[Work to complete] Instruction for the data below: set down exactly the lines from the line with "(MA-DDPG), an observation-based" to the line with "information before sending", inclusive, and no others.

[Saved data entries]

════════════════

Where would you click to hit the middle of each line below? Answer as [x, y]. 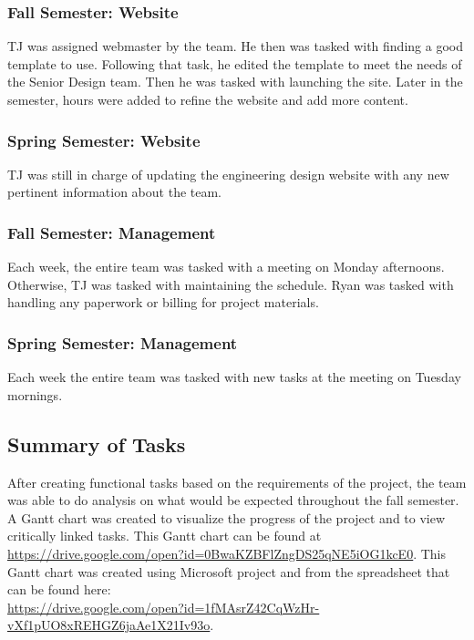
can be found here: [59, 589]
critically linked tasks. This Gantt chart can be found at [165, 536]
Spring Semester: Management [123, 342]
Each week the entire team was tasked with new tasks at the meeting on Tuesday [234, 377]
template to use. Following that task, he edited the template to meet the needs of [235, 63]
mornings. [35, 394]
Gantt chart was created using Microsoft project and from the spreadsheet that [229, 571]
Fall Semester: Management [112, 232]
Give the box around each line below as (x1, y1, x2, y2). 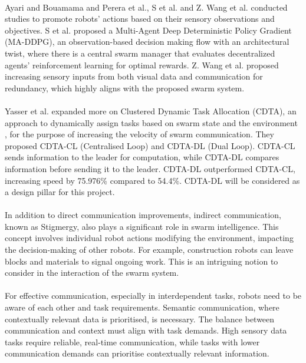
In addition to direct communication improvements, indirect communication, (5, 209, 281, 221)
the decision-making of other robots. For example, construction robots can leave (5, 243, 294, 256)
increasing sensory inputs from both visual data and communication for (5, 70, 263, 82)
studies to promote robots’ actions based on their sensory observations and (5, 12, 275, 25)
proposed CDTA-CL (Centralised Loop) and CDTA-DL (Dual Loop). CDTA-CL (5, 139, 295, 151)
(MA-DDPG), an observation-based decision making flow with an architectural (5, 35, 289, 48)
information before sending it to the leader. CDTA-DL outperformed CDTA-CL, (5, 162, 295, 174)
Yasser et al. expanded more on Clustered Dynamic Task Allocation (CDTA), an (5, 104, 297, 117)
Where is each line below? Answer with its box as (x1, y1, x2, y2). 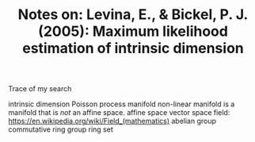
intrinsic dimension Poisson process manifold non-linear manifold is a (8, 99, 235, 109)
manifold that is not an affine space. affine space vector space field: (8, 108, 230, 117)
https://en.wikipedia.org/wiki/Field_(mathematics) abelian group (8, 117, 216, 126)
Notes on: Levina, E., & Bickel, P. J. (17, 6, 249, 24)
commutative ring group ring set (8, 125, 113, 134)
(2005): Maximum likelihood (38, 22, 228, 40)
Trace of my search (8, 84, 72, 94)
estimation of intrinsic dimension (22, 40, 244, 57)
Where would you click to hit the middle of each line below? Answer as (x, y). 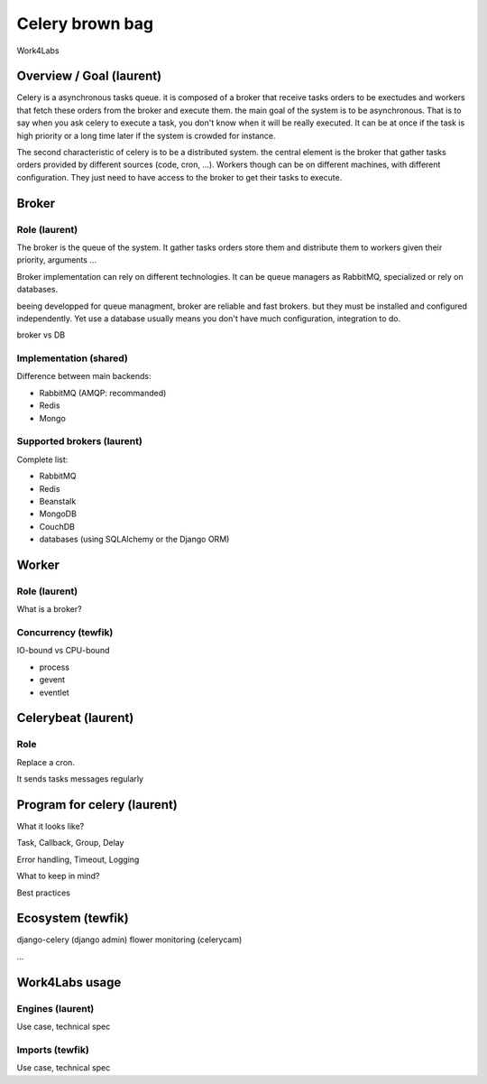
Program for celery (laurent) (97, 805)
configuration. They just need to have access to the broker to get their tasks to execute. (179, 177)
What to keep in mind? (58, 876)
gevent (52, 680)
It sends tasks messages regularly (80, 779)
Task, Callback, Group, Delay (70, 843)
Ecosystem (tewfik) (73, 918)
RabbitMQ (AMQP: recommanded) (103, 393)
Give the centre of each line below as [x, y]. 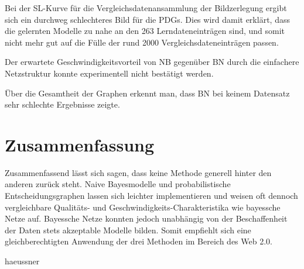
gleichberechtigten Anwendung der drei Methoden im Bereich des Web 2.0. [139, 241]
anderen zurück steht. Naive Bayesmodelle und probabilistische [118, 184]
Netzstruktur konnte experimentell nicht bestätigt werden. [109, 73]
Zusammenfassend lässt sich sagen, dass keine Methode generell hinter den [138, 172]
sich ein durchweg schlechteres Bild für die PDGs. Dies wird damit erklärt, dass [147, 19]
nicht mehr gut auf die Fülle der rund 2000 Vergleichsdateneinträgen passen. [142, 42]
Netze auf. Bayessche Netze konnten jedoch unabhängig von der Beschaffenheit [146, 218]
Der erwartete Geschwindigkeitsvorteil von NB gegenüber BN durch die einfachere [152, 62]
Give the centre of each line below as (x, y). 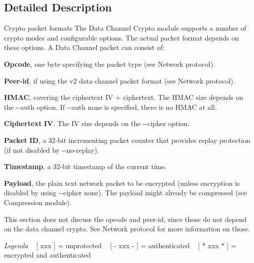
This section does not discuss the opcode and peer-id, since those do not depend (126, 219)
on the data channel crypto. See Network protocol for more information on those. (127, 229)
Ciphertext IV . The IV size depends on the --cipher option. (97, 123)
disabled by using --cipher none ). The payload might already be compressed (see (126, 193)
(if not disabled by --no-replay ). (52, 150)
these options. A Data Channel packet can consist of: (84, 47)
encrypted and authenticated (47, 255)
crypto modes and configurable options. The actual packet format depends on (122, 37)
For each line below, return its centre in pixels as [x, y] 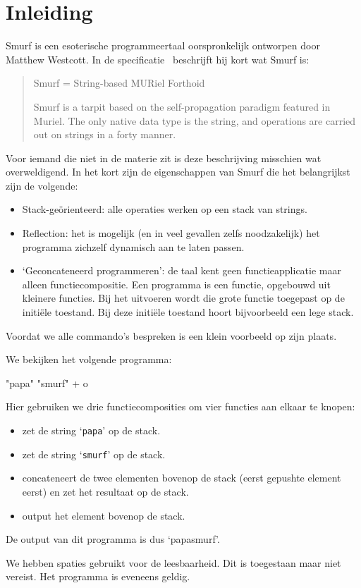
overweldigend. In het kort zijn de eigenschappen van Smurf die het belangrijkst [178, 172]
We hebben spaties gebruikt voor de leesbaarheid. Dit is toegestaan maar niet [173, 562]
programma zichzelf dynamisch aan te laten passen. [133, 246]
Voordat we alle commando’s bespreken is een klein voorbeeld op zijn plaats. [171, 335]
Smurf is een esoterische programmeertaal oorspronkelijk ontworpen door [163, 45]
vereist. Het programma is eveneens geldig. [98, 576]
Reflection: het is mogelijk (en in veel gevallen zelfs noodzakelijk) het [171, 233]
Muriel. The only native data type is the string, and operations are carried [195, 120]

════════════════

[Response area]
(MA-DDPG), an observation-based decision making flow with an architectural (5, 35, 289, 48)
information before sending it to the leader. CDTA-DL outperformed CDTA-CL, (5, 162, 295, 174)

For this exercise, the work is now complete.